### Assigned task
Print the records below exactly, omitting all pictures.

### Given records

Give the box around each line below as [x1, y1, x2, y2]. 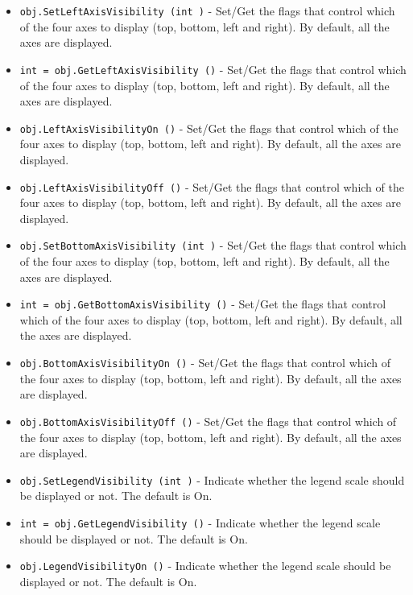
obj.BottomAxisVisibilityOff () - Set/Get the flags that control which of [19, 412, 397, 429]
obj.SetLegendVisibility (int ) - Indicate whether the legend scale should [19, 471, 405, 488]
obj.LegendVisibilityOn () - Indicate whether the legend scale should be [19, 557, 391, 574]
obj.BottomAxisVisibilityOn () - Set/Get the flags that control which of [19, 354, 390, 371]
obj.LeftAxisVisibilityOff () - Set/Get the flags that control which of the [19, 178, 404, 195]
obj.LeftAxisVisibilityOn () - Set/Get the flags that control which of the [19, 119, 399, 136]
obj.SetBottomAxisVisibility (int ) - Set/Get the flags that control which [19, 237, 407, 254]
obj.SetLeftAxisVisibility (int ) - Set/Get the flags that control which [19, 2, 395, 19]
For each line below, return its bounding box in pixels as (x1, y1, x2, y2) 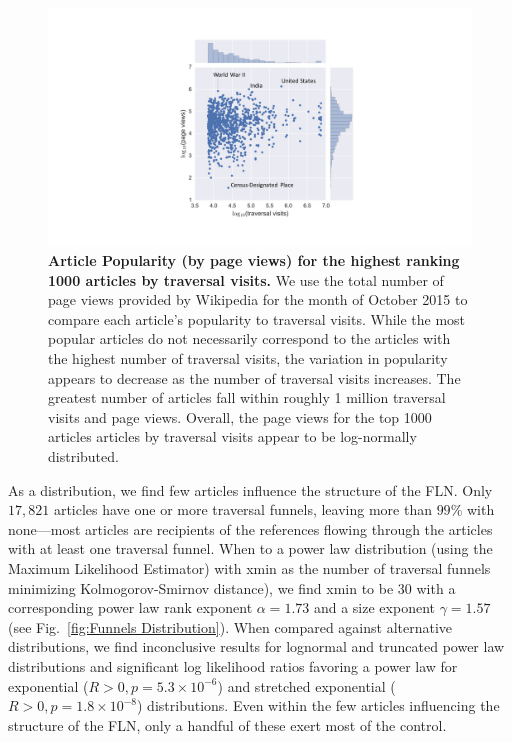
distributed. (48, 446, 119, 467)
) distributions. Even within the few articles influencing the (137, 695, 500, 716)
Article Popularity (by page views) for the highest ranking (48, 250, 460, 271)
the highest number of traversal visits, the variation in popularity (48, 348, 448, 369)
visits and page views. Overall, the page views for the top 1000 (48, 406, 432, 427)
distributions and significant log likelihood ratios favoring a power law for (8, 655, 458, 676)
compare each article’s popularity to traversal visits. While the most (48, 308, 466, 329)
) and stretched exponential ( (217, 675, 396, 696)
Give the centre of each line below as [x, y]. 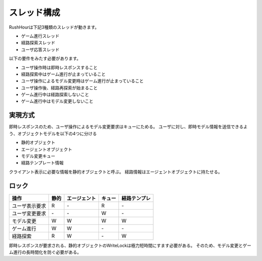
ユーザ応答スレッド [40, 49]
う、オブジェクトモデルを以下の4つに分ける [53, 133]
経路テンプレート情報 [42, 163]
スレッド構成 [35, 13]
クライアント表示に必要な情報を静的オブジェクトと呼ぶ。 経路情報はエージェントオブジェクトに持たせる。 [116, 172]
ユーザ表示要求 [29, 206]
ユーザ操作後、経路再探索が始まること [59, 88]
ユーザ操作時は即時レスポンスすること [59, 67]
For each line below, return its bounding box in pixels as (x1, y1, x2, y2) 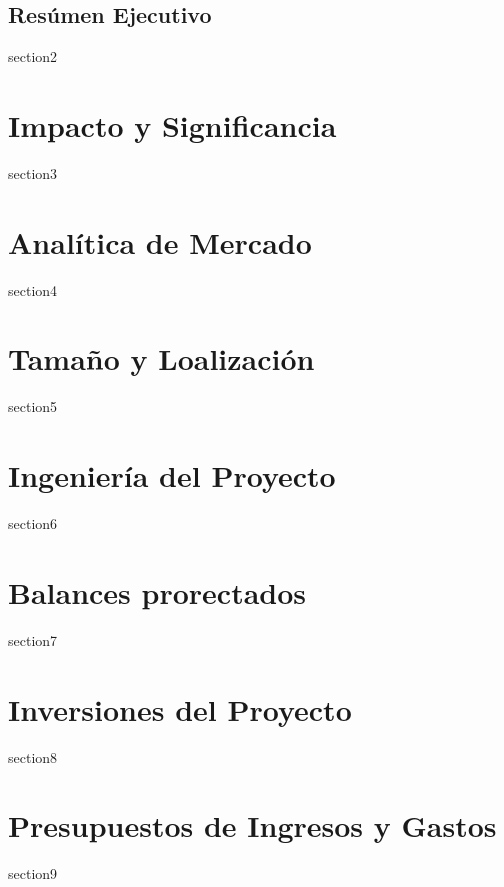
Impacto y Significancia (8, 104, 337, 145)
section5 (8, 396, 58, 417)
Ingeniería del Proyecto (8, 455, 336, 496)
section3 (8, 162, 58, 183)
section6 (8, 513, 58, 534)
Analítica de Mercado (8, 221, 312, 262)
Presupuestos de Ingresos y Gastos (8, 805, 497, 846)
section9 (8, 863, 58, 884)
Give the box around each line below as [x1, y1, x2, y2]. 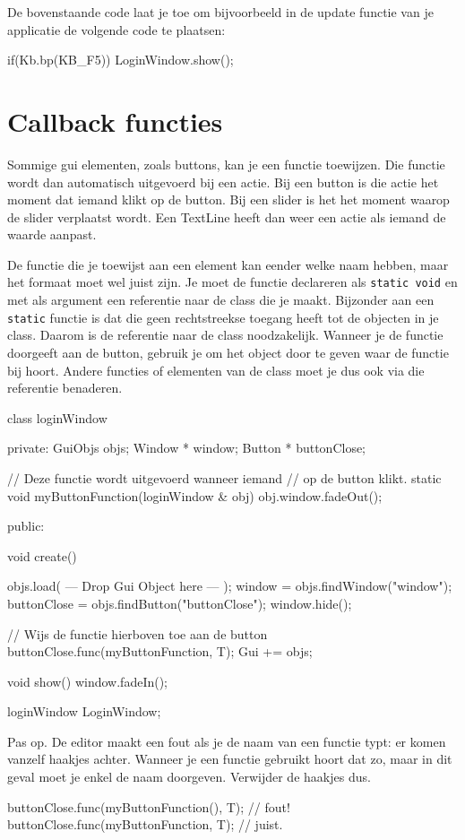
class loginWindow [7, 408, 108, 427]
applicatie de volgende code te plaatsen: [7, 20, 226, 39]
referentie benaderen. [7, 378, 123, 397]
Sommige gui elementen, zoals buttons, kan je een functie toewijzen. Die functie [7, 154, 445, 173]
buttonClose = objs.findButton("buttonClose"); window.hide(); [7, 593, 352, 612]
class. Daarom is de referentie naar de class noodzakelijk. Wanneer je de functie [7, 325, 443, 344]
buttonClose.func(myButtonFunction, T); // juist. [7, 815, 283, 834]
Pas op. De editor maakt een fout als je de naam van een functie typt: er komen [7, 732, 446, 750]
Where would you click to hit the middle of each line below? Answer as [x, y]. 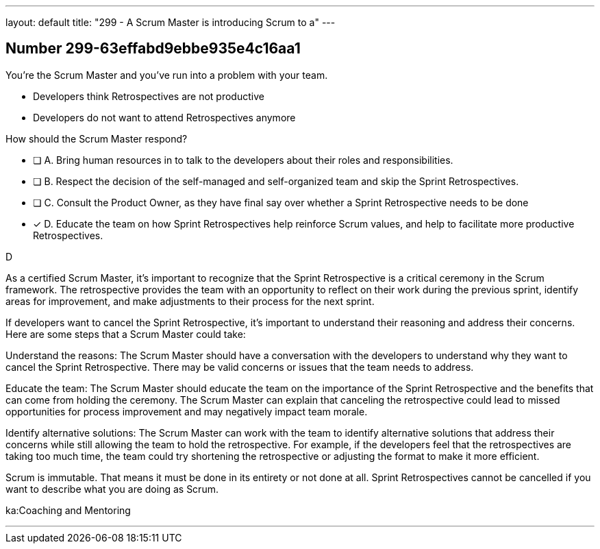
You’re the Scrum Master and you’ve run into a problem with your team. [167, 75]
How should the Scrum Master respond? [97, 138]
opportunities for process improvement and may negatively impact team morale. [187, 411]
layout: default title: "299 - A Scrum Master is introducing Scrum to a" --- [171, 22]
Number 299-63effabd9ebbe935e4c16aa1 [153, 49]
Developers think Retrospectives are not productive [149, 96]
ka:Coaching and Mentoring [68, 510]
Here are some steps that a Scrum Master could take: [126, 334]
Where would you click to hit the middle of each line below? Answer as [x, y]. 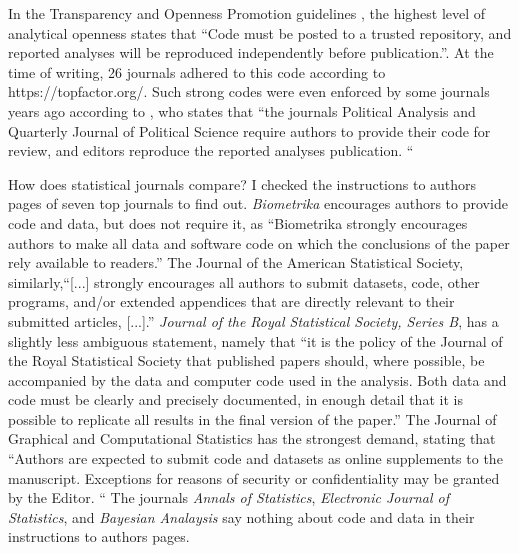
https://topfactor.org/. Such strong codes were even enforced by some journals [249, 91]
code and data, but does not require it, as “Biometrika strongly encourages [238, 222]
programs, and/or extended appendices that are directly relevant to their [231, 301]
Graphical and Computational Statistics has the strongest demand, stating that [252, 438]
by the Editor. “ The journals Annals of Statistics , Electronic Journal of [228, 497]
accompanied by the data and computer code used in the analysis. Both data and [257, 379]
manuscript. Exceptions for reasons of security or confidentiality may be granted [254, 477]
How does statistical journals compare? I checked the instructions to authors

### Result of the task
Give the box around each line below as [x1, y1, x2, y2]. 
obj.BottomAxisVisibilityOff () - Set/Get the flags that control which of [19, 412, 397, 429]
obj.SetLegendVisibility (int ) - Indicate whether the legend scale should [19, 471, 405, 488]
obj.LegendVisibilityOn () - Indicate whether the legend scale should be [19, 557, 391, 574]
obj.BottomAxisVisibilityOn () - Set/Get the flags that control which of [19, 354, 390, 371]
obj.LeftAxisVisibilityOff () - Set/Get the flags that control which of the [19, 178, 404, 195]
obj.LeftAxisVisibilityOn () - Set/Get the flags that control which of the [19, 119, 399, 136]
obj.SetBottomAxisVisibility (int ) - Set/Get the flags that control which [19, 237, 407, 254]
obj.SetLeftAxisVisibility (int ) - Set/Get the flags that control which [19, 2, 395, 19]
For each line below, return its bounding box in pixels as (x1, y1, x2, y2) 
distributed. (48, 446, 119, 467)
) distributions. Even within the few articles influencing the (137, 695, 500, 716)
Article Popularity (by page views) for the highest ranking (48, 250, 460, 271)
the highest number of traversal visits, the variation in popularity (48, 348, 448, 369)
visits and page views. Overall, the page views for the top 1000 (48, 406, 432, 427)
distributions and significant log likelihood ratios favoring a power law for (8, 655, 458, 676)
compare each article’s popularity to traversal visits. While the most (48, 308, 466, 329)
) and stretched exponential ( (217, 675, 396, 696)
Give the centre of each line below as [x, y]. 
ユーザ応答スレッド [40, 49]
う、オブジェクトモデルを以下の4つに分ける [53, 133]
経路テンプレート情報 [42, 163]
スレッド構成 [35, 13]
クライアント表示に必要な情報を静的オブジェクトと呼ぶ。 経路情報はエージェントオブジェクトに持たせる。 [116, 172]
ユーザ表示要求 [29, 206]
ユーザ操作後、経路再探索が始まること [59, 88]
ユーザ操作時は即時レスポンスすること [59, 67]
For each line below, return its bounding box in pixels as (x1, y1, x2, y2) 
Impacto y Significancia (8, 104, 337, 145)
section5 (8, 396, 58, 417)
Ingeniería del Proyecto (8, 455, 336, 496)
section3 (8, 162, 58, 183)
section6 (8, 513, 58, 534)
Analítica de Mercado (8, 221, 312, 262)
Presupuestos de Ingresos y Gastos (8, 805, 497, 846)
section9 (8, 863, 58, 884)
Give the box around each line below as [x1, y1, x2, y2]. 
class loginWindow [7, 408, 108, 427]
applicatie de volgende code te plaatsen: [7, 20, 226, 39]
referentie benaderen. [7, 378, 123, 397]
Sommige gui elementen, zoals buttons, kan je een functie toewijzen. Die functie [7, 154, 445, 173]
buttonClose = objs.findButton("buttonClose"); window.hide(); [7, 593, 352, 612]
class. Daarom is de referentie naar de class noodzakelijk. Wanneer je de functie [7, 325, 443, 344]
buttonClose.func(myButtonFunction, T); // juist. [7, 815, 283, 834]
Pas op. De editor maakt een fout als je de naam van een functie typt: er komen [7, 732, 446, 750]
Where would you click to hit the middle of each line below? Answer as [x, y]. 
You’re the Scrum Master and you’ve run into a problem with your team. [167, 75]
How should the Scrum Master respond? [97, 138]
opportunities for process improvement and may negatively impact team morale. [187, 411]
layout: default title: "299 - A Scrum Master is introducing Scrum to a" --- [171, 22]
Number 299-63effabd9ebbe935e4c16aa1 [153, 49]
Developers think Retrospectives are not productive [149, 96]
ka:Coaching and Mentoring [68, 510]
Here are some steps that a Scrum Master could take: [126, 334]
Where would you click to hit the middle of each line below? Answer as [x, y]. 
https://topfactor.org/. Such strong codes were even enforced by some journals [249, 91]
code and data, but does not require it, as “Biometrika strongly encourages [238, 222]
programs, and/or extended appendices that are directly relevant to their [231, 301]
Graphical and Computational Statistics has the strongest demand, stating that [252, 438]
by the Editor. “ The journals Annals of Statistics , Electronic Journal of [228, 497]
accompanied by the data and computer code used in the analysis. Both data and [257, 379]
manuscript. Exceptions for reasons of security or confidentiality may be granted [254, 477]
How does statistical journals compare? I checked the instructions to authors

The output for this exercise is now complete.